Протоколы получения хроматина из материала клеточной культуры хорошо зарекомендовали себя15 и обладают высокой воспроизводимостью, что позволяет пользователю получить хроматин, подходящий как для кПЦР, так и для NGS-подходов, за 1-2 рабочих дня. Тем не менее, получение высококачественного хроматина из целых тканей по-прежнему представляет собой проблему из-за необходимости диссоциации клеток внутри ткани при достижении оптимальной фиксации и сдвига хроматина. Кроме того, состав и морфология различных типов тканей варьируются, что требует корректировки существующих протоколов16,17. Использование криоконсервированной ткани создает дополнительные проблемы по сравнению со свежими образцами. Это связано с трудностью получения одноячеистой суспензии без обширных материальных потерь. Это приводит к неправильной резке, что затрудняет последующее применение. Тем не менее, доступ к замороженным образцам тканей, а не к свежим аналогам, не только повышает гибкость работы, но и может представлять собой единственный вариант для исследователей, работающих с образцами, полученными в результате продольных или сравнительных исследований. Было опубликовано несколько протоколов приготовления хроматина для замороженных тканей. Они в основном основаны на размораживании образца с последующим измельчением, ручной/машинной диссоциацией или измельчением жидким азотом на этапах18,19,20.

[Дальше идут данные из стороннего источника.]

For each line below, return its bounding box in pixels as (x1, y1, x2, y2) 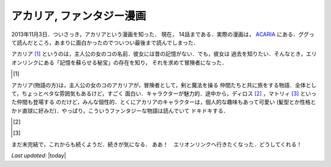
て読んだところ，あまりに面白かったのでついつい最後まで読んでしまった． (11, 39, 199, 46)
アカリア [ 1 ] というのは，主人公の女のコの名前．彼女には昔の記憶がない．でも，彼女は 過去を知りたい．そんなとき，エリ (11, 50, 317, 58)
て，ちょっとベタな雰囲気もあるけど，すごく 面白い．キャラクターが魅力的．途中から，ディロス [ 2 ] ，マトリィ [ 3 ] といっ (11, 89, 317, 97)
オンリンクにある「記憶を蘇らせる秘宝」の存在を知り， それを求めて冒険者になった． (11, 59, 227, 66)
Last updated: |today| (11, 152, 67, 159)
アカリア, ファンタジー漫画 (11, 9, 146, 23)
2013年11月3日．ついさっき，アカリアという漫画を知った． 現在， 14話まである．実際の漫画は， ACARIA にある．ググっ (11, 31, 315, 38)
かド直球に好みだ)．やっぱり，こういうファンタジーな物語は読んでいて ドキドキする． (11, 107, 229, 114)

Здесь мы описываем оптимизированный методполучения хроматина 15 для замороженных нефиксированных образцов печени, который сочетает измельчение ткани в жидком азоте с гомогенизацией пестика для достижения воспроизводимого сдвига хроматина, подходящего для подходов X-ChIP, направленных на анализ как вирусных, так и хост-геномов.

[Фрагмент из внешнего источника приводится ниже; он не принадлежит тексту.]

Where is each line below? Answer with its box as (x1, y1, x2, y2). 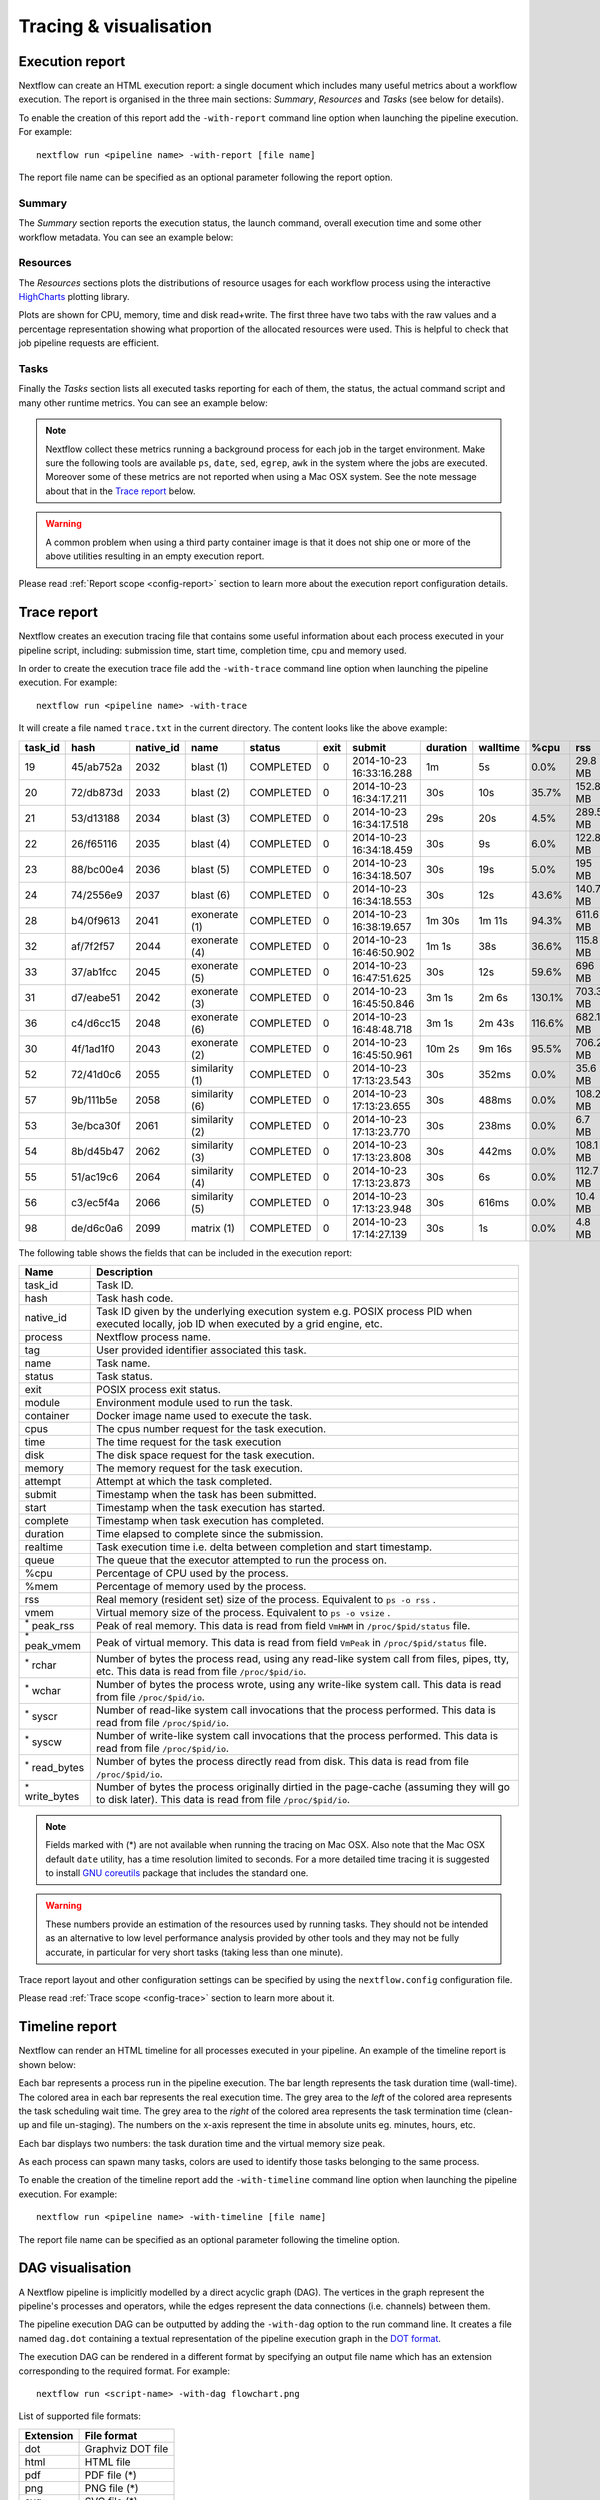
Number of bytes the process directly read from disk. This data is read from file (95, 1754, 469, 1768)
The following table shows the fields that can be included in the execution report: (18, 1246, 352, 1259)
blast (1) (190, 760, 229, 774)
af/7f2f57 (70, 939, 115, 953)
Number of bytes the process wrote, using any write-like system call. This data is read (95, 1677, 502, 1691)
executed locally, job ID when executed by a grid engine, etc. (95, 1316, 383, 1330)
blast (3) (190, 811, 231, 825)
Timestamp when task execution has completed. (95, 1513, 325, 1527)

Получение хроматина из замороженной ткани остается проблемой из-за количества этапов, которые необходимо оптимизировать для достижения воспроизводимых и надежных результатов. Большинство уже опубликованных протоколов16,23 требуют измельчения тканей перед ручной диссоциацией (дунтингом). Мы старались максимально избегать шагов, которые могли бы спровоцировать деградацию белка до фиксации образца. Стадия измельчения уже используется в замороженных препаратахпечени 24 и делает ручную диссоциацию более легкой и воспроизводимой (см. рис. 2а). При использовании раствора, специально разработанного для пробирок объемом 1,5 мл (см. Протоколы), потеря образца в процессе измельчения уменьшается, что позволяет обрабатывать небольшие количества ткани, такие как образцы биопсии печени. В принципе, можно использовать прямую гомогенизацию тканей без каких-либо этапов измельчения; Однако, по нашему опыту, гомогенизация тканей без предварительного измельчения имеет худшую воспроизводимость, и появление проблем для последующих применений было выше (данные не показаны).
Большинство проблем, возникающих при получении хроматина из тканей, связано с природой этих образцов и неспособностью должным образом проверить, достаточно ли малы клеточные кластеры для фиксации без потери качества. Более того, проверка каждой аликвоты на каждом этапе займет много времени, увеличивая вероятность деградации белка.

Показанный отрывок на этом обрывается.